The next issue was the focusing, there is no split image, it seems to be zoned with a needle pointing at the three regular symbols in the viewfinder – that of person, a group of people, and a mountain. When I moved the focusing dial the needle did not alter, that was broke too.

Finally, the winder was stiff and has to be slightly forced back to the original position. What an awesome camera. Though it does seem prettier with the new cover.

I still decided to try it out and loaded a half roll of expired Svema. Mainly keeping the lens set to infinity, here are the results.

Apparently, I used the film before as there are a few double exposure shots. Hmm, they are not the worse result I have got from a test film, especially considering the film is from 1985. This 1966 camera produced acceptable shots despite its condition.

Keep or sell: Sold

Canon Demi

I had a lot of trouble with this camera. First trying to find out which canon demi it is, then getting the thing to work.

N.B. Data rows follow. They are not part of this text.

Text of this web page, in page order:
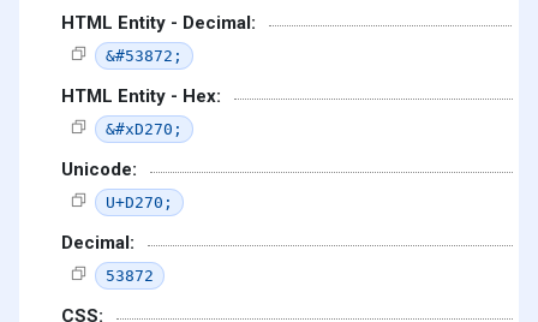
HTML Entity - Decimal:
&#53872;
HTML Entity - Hex:
&#xD270;
Unicode:
U+D270;
Decimal:
53872
CSS:
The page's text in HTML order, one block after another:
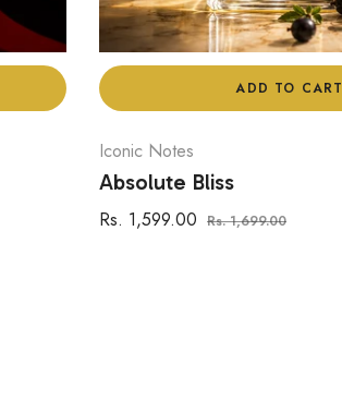
ADD TO CART
Iconic Notes
Absolute Bliss
Regular
Rs. 1,599.00 Rs. 1,699.00Sale
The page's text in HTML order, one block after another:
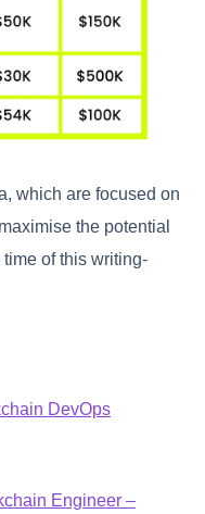
which are focused on
the potential
of this writing-
DevOps
Engineer –
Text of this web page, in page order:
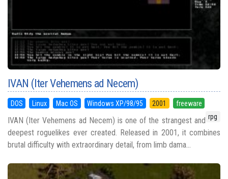
IVAN (Iter Vehemens ad Necem)
DOS Linux Mac OS Windows XP/98/95 2001
freeware
rpg
IVAN (Iter Vehemens ad Necem) is one of the strangest and
deepest roguelikes ever created. Released in 2001, it combines
brutal difficulty with extraordinary detail, from limb dama...
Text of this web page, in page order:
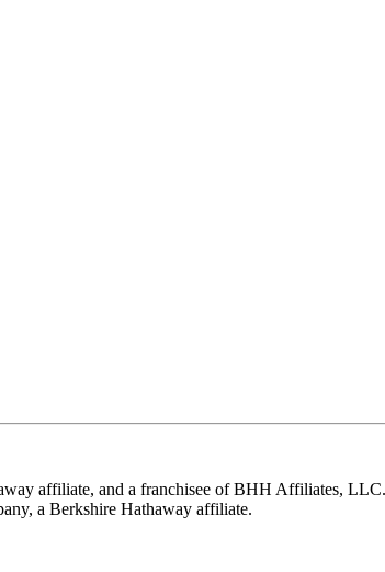
affiliate, and a franchisee of BHH Affiliates,
a Berkshire Hathaway affiliate.
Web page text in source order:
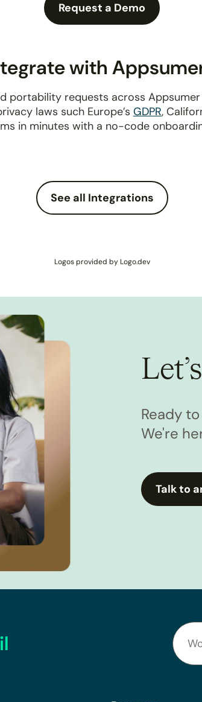
Request a Demo
with
portability requests across
laws such Europe’s GDPR,
in minutes with a no-code
See all Integrations
Logos provided by Logo.dev
Ready
We're
Talk to
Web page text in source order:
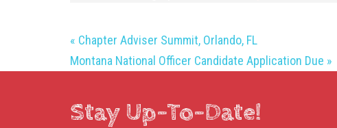
« Chapter Adviser Summit, Orlando, FL
Montana National Officer Candidate Application Due »
Stay Up-To-Date!
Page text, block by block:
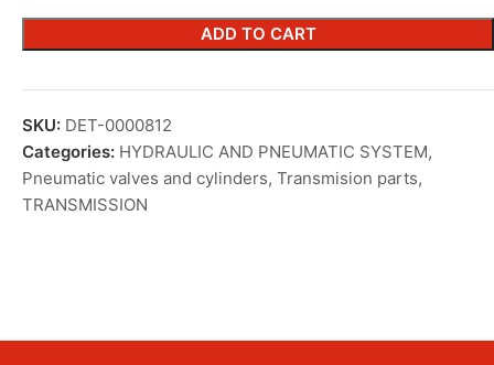
ADD TO CART
SKU: DET-0000812
Categories: HYDRAULIC AND PNEUMATIC SYSTEM,
Pneumatic valves and cylinders, Transmision parts,
TRANSMISSION
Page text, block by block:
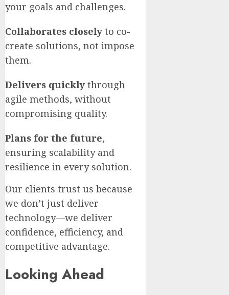
your goals and challenges.
Collaborates closely to co-
create solutions, not impose
them.
Delivers quickly through
agile methods, without
compromising quality.
Plans for the future,
ensuring scalability and
resilience in every solution.
Our clients trust us because
we don’t just deliver
technology—we deliver
confidence, efficiency, and
competitive advantage.
Looking Ahead
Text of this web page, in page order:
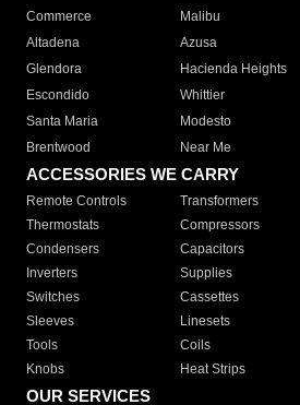
Commerce
Malibu
Altadena
Azusa
Glendora
Hacienda Heights
Escondido
Whittier
Santa Maria
Modesto
Brentwood
Near Me
ACCESSORIES WE CARRY
Remote Controls Transformers
Thermostats
Compressors
Condensers
Capacitors
Inverters
Supplies
Switches
Cassettes
Sleeves
Linesets
Tools
Coils
Knobs
Heat Strips
OUR SERVICES
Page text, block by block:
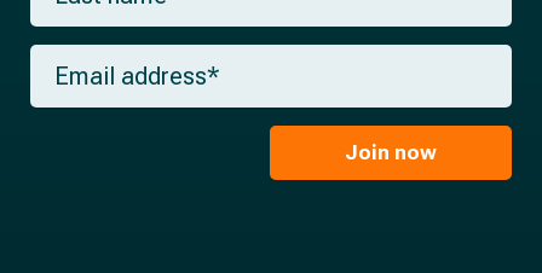
a
m
*
s
t
m
E
a
Join now
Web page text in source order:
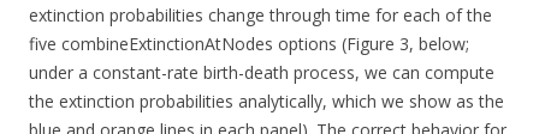
extinction probabilities change through time for each of the
five combineExtinctionAtNodes options (Figure 3, below;
under a constant-rate birth-death process, we can compute
the extinction probabilities analytically, which we show as the
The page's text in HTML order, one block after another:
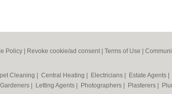
Policy Revoke cookie/ad consent | Terms of Use
Cleaning Central Heating Electricians Estate Agents
Letting Agents Photographers Plasterers
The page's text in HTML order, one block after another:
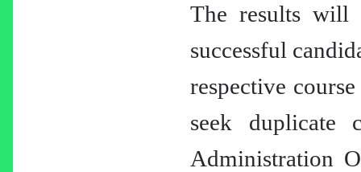
The results will
successful
respective
seek duplicate
Administration
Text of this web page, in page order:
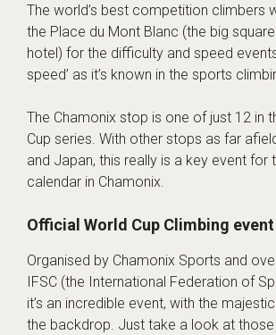
The world’s best competition climbers
the Place du Mont Blanc (the big
hotel) for the difficulty and speed
speed’ as it’s known in the sports
The Chamonix stop is one of just 12 in
Cup series. With other stops as far
and Japan, this really is a key event for
calendar in Chamonix.
Official World Cup Climbing
Organised by Chamonix Sports and
IFSC (the International Federation of
it’s an incredible event, with the
the backdrop. Just take a look at those
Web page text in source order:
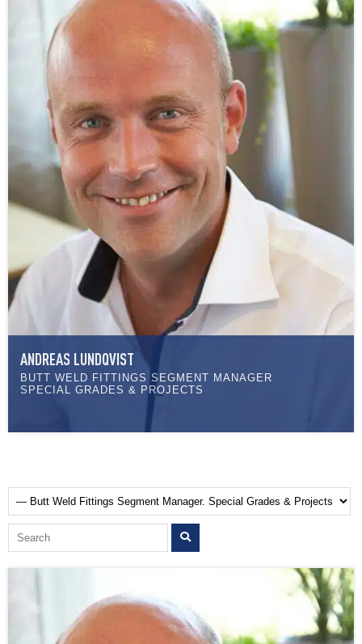
ANDREAS LUNDQVIST
BUTT WELD FITTINGS SEGMENT MANAGER
SPECIAL GRADES & PROJECTS
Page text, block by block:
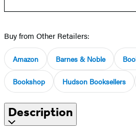
Buy from Other Retailers:
Amazon Barnes & Noble
Bookshop Hudson Booksellers
Description
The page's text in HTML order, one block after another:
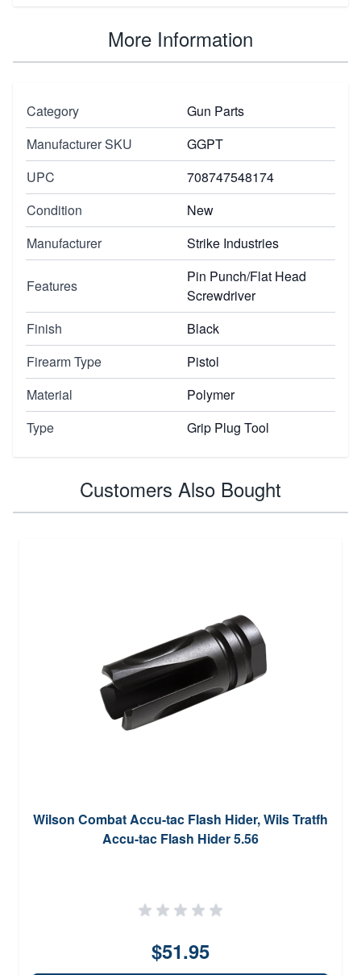
More Information
Category
Gun Parts
Manufacturer SKU
GGPT
UPC
708747548174
Condition
New
Manufacturer
Strike Industries
Features
Pin Punch/Flat Head
Screwdriver
Finish
Black
Firearm Type
Pistol
Material
Polymer
Type
Grip Plug Tool
Customers Also Bought
Wilson Combat Accu-tac Flash Hider, Wils Tratfh
Accu-tac Flash Hider 5.56
$51.95

I think this is the first version of this camera, introduced in 1963. It is a half frame camera with a selenium meter. The meter on this camera clearly did not work as the meter hardly moved even when I shone a torch on it. I thought I would try half a film in it. The settings seem to work on an EV basis, when you change the aperture the speed also changes. You cannot set them individually. I set the camera to f8 following the sunny 16 rule.

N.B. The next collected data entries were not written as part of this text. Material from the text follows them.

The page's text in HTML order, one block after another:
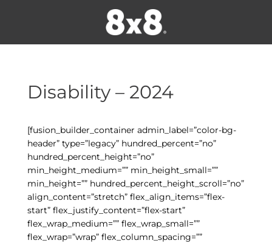
Disability – 2024
[fusion_builder_container admin_label=”color-bg-
header” type=”legacy” hundred_percent=”no”
hundred_percent_height=”no”
min_height_medium=”” min_height_small=””
min_height=”” hundred_percent_height_scroll=”no”
align_content=”stretch” flex_align_items=”flex-
start” flex_justify_content=”flex-start”
flex_wrap_medium=”” flex_wrap_small=””
flex_wrap=”wrap” flex_column_spacing=””
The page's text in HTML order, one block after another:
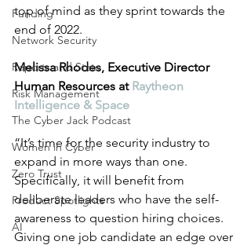
Funding
Network Security
Reports and Stats
Risk Management
The Cyber Jack Podcast
Women in Cyber
Zero Trust
Product Spotlights
AI
top of mind as they sprint towards the
end of 2022.
Melissa Rhodes, Executive Director
Human Resources at Raytheon
Intelligence & Space
“It’s time for the security industry to
expand in more ways than one.
Specifically, it will benefit from
deliberate leaders who have the self-
awareness to question hiring choices.
Giving one job candidate an edge over
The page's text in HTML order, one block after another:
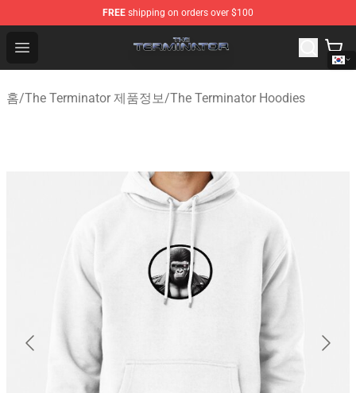
FREE shipping on orders over $100
Open menu
The Terminator Store - Official The Terminator
홈/The Terminator 제품정보/The Terminator Hoodies
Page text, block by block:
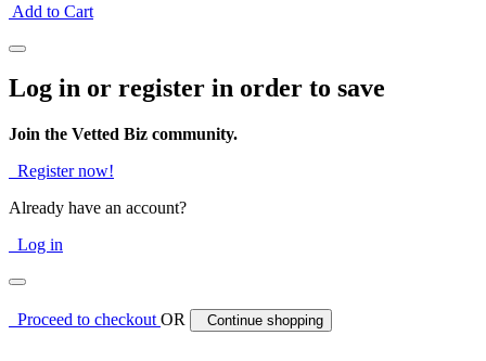
Add to Cart
Log in or register in order to save
Join the Vetted Biz community.
Register now!
Already have an account?
Log in
Proceed to checkoutOR Continue shopping
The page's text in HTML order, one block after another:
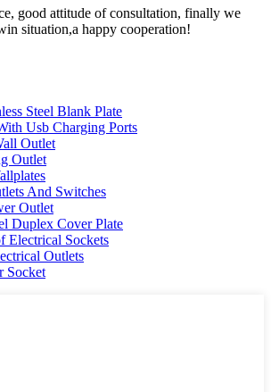
good attitude of consultation, finally we
situation,a happy cooperation!
Steel Blank Plate
Usb Charging Ports
Outlet
Outlet
And Switches
Outlet
Duplex Cover Plate
Electrical Sockets
Outlets
Socket
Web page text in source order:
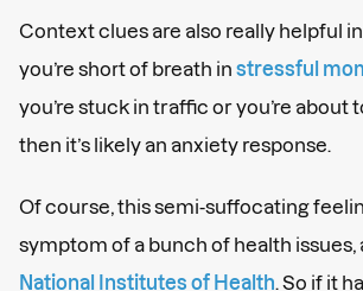
Context clues are also really helpful
you’re short of breath in stressful
you’re stuck in traffic or you’re about
then it’s likely an anxiety response.
Of course, this semi-suffocating
symptom of a bunch of health
National Institutes of Health . So if it
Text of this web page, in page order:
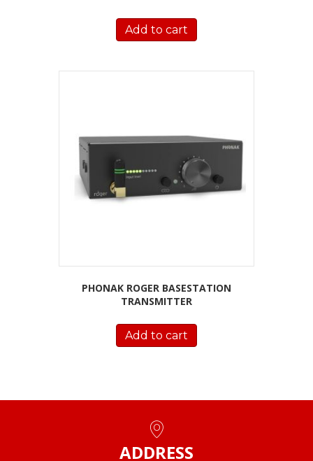
Add to cart
PHONAK ROGER BASESTATION
TRANSMITTER
Add to cart
ADDRESS
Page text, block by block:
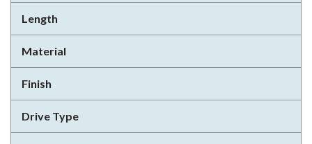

Well, surprise it did work. So I tried anther film.

Well, it was ok, but not great. Even though there are issues with the camera it still doesn’t rock my boat. It just doesn’t feel great to hold or use. Here is some more information about this camera on a great blog.

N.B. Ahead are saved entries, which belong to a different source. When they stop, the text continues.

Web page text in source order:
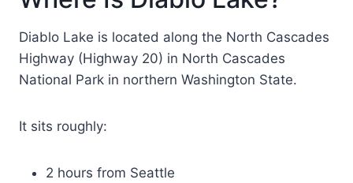
Diablo Lake is located along the North Cascades
Highway (Highway 20) in North Cascades
National Park in northern Washington State.
It sits roughly:
2 hours from Seattle
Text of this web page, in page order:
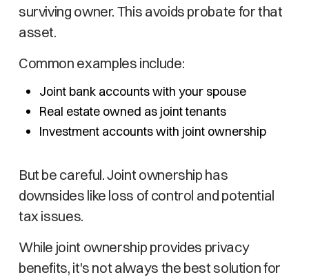
surviving owner. This avoids probate for that
asset.
Common examples include:
Joint bank accounts with your spouse
Real estate owned as joint tenants
Investment accounts with joint ownership
But be careful. Joint ownership has
downsides like loss of control and potential
tax issues.
While joint ownership provides privacy
benefits, it's not always the best solution for
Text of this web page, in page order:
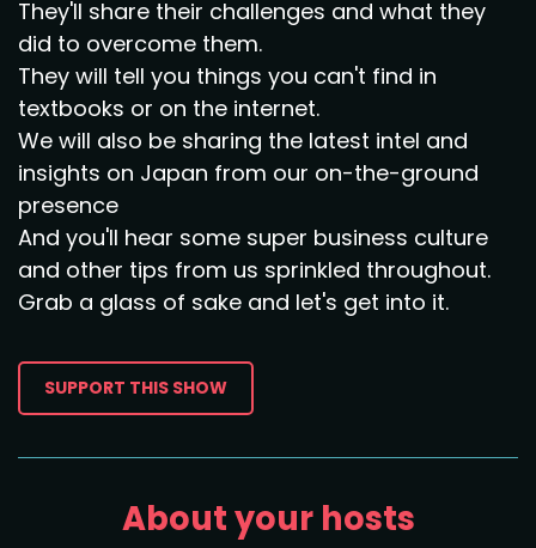
They'll share their challenges and what they
did to overcome them.
They will tell you things you can't find in
textbooks or on the internet.
We will also be sharing the latest intel and
insights on Japan from our on-the-ground
presence
And you'll hear some super business culture
and other tips from us sprinkled throughout.
Grab a glass of sake and let's get into it.
SUPPORT THIS SHOW
About your hosts
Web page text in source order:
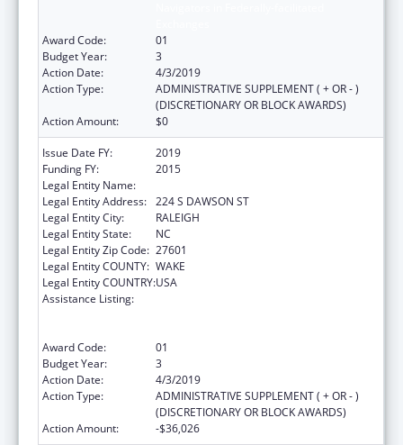
Award Code:
01
Budget Year:
3
Action Date:
4/3/2019
Action Type:
ADMINISTRATIVE SUPPLEMENT ( + OR - )
(DISCRETIONARY OR BLOCK AWARDS)
Action Amount:
$0
Issue Date FY:
2019
Funding FY:
2015
Legal Entity Name:
Legal Entity Address: 224 S DAWSON ST
Legal Entity City:
RALEIGH
Legal Entity State:
NC
Legal Entity Zip Code: 27601
Legal Entity COUNTY: WAKE
Legal Entity COUNTRY:USA
Assistance Listing:
Award Code:
01
Budget Year:
3
Action Date:
4/3/2019
Action Type:
ADMINISTRATIVE SUPPLEMENT ( + OR - )
(DISCRETIONARY OR BLOCK AWARDS)
Action Amount:
-$36,026

Keep or sell: Already sold.

Canon Demi EE28

This is another one of the cameras I got at the camera fair. I mainly bought it so I could practice reskinning it. As the camera is from 1967 I decided on a rather tacky animal print cover. I also changed the light seals as the originals had completely disintegrated. As you can see I did a very messy job. I guess I knew I would not be keeping it and didn’t really care about it as I have a camera from the Olympus Pen EE series. That being said it is a lovely camera with a nice weight and feel to it. If I didn’t already have a nice one like this I would happily kept it.

As this camera has a selenium photocell it does not need batteries. I didn’t test it with a flash as my test run with it was outside, but it does have a hotshoe on the top. It looks and acts a lot like the Olympus Pen ee series, like those camera this is a half frame. One difference is that instead of a red flag that pops up to stop under or over exposure this camera has a scale in the viewfinder. It has a red section on the top and bottom, mine often still fires if the needle is in those sections, but it serves as a good warning. The other zones are for the speeds 1/30th, 1/60th, 1/125th, 1/300th. There is also an aperture ring, but I kept it on auto

As I had some processing issues lately I decided to use a black and white and process it myself later. It took a while to finish the film as the 36 exposures were turned into 72 by the half frame aspect.

I tried taking shots in a few conditions, such as shooting into the sun. None of the shots were underexposed, but a few were over. One or two were so over exposed that I could not even scan them. For cameras like this the hardest thing to remember is to change the zoned focusing ring because nothing changes through the viewfinder. For the most part I did remember for this camera, mainly because of the scale on the back. I found that really useful.

So here are my test shots. I took them around my home, Tokyo, and Yokohama.

When I scanned the negatives it gave the shots a sepia type hue, I liked it so kept it. You can see that for the most part the exposure is spot on and they are as sharp as a button..since when are buttons sharp??

My final verdict, I recommend this camera if you can find one.